El informe se muestra duro en sus conclusiones: “Mantener un modelo de educación integrador y un sentido de accesibilidad restringido o débil no es adecuado ni conforme al discurso de los derechos humanos. Por eso es necesario actualizar las normativas adaptándolas a todos los estándares internacionales de derechos humanos”, sostienen sus autores.

También se aborda en este informe un elemento más desconocido pero nuclear en la gestión del alumnado con necesidades educativas especiales: las evaluaciones psicopedagógicas que se hacen a los jóvenes y que acaban marcando si acuden a un centro especial o a uno ordinario.

Muy simplificado: los servicios de orientación realizan un informe, que tiene un carácter médico, y, escuchados los padres –su opinión no es vinculante–, se emite un dictamen de escolarización, por el que la Consejería de Educación de turno decide si el alumno estará mejor en un centro ordinario o en uno especial.
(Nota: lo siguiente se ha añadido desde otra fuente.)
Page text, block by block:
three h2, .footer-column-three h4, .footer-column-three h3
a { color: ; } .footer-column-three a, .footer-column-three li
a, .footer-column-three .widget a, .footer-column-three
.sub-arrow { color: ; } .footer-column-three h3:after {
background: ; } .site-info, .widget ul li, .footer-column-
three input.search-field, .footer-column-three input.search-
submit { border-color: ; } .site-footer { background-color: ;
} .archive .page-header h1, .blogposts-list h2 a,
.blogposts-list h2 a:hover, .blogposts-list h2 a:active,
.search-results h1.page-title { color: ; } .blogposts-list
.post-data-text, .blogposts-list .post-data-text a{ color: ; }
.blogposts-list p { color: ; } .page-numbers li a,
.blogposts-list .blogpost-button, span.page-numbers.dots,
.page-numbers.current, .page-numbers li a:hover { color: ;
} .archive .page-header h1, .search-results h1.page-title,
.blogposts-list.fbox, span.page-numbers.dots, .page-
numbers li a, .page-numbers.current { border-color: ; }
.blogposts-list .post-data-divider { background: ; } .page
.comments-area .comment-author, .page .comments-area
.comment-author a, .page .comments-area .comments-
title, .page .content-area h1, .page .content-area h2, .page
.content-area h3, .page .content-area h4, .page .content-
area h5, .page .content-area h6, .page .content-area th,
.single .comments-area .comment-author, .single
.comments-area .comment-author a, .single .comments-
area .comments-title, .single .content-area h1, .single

La Lomloe ha tratado de dar más voz a las familias en esta decisión, pero solo establece que hay deben ser escuchadas, no tienen la última palabra.

“Una de las principales barreras se encontró en los procesos de evaluación psicopedagógica, que a menudo se basan en una normativa obsoleta que viola el derecho a la educación inclusiva y que lleva a los equipos profesionales a justificar la escolarización del alumnado con necesidades educativas especiales en centros de educación especial. En base a ello, se demanda una nueva configuración de los procesos de evaluación psicopedagógica que considere el contexto y la voz del alumnado y sus familias”, recomiendan.
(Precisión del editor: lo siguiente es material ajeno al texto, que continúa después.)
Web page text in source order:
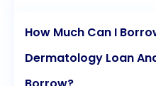
How Much Can I
Dermatology Loan
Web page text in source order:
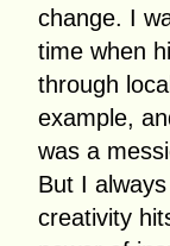
change. I
time when
through
example,
was a
But I
creativity
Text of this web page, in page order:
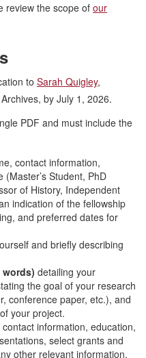
review the scope of our
to Sarah Quigley,
by July 1, 2026.
PDF and must include the
contact information,
Student, PhD
of History, Independent
indication of the fellowship
and preferred dates for
and briefly describing
words) detailing your
the goal of your research
conference paper, etc.), and
your project.
contact information, education,
select grants and
other relevant information.
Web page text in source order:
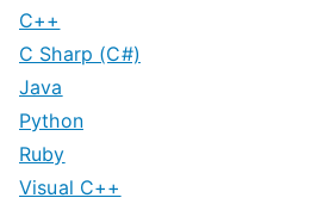
C++
C Sharp (C#)
Java
Python
Ruby
Visual C++
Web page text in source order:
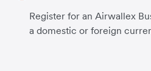
Register for an Airwallex
a domestic or foreign
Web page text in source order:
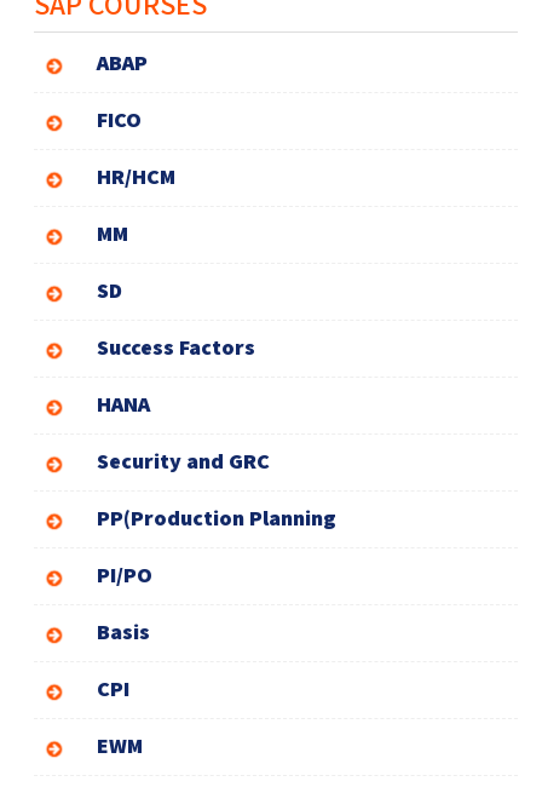
ABAP
FICO
HR/HCM
MM
SD
Success Factors
HANA
Security and GRC
PP(Production Planning
PI/PO
Basis
CPI
EWM
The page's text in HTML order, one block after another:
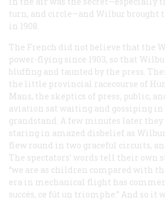
turn, and circle—and Wilbur brought
in 1908.
The French did not believe that the
power-flying since 1903, so that
bluffing and taunted by the press.
the little provincial racecourse of
Mans, the skeptics of press, public,
aviation sat waiting and gossiping
grandstand. A few minutes later
staring in amazed disbelief as
flew round in two graceful circuits,
The spectators’ words tell their own
“we are as children compared with
era in mechanical flight has
succés, ce fût un triomphe.” And so it

Para Echeita este sistema de evaluación tiene efectos perversos, pero solo es un síntoma. “Las evaluaciones etiquetan al alumno, moldean las expectativas del profesorado, te mandan a un centro de educación especial”. Hay más: el reparto que establecen afecta la asignación de recursos extra a los centros. “El sistema funciona con que por cada x alumnos con necesidades educativas especiales te doy x profesores de apoyo (el número varía en función de la comunidad autónoma). La evaluación refuerza un esquema de provisión de recursos muy negativo porque parece que con los apoyos se va a resolver el problema. Son necesarios, sí, pero se podría proveer de ese recurso sin la necesidad de la evaluación. La ONU señala con precisión que es uno de los síntomas del problema que tenemos”, apunta.

Además, lamenta Sánchez, el informe ni siquiera tuvo el impacto que les habría gustado. “No se ha tenido en cuenta como esperábamos por parte de la administración para la toma de decisiones. Ese espíritu reivindicativo no pudo llegar a más por falta de voluntad de política”, cierra.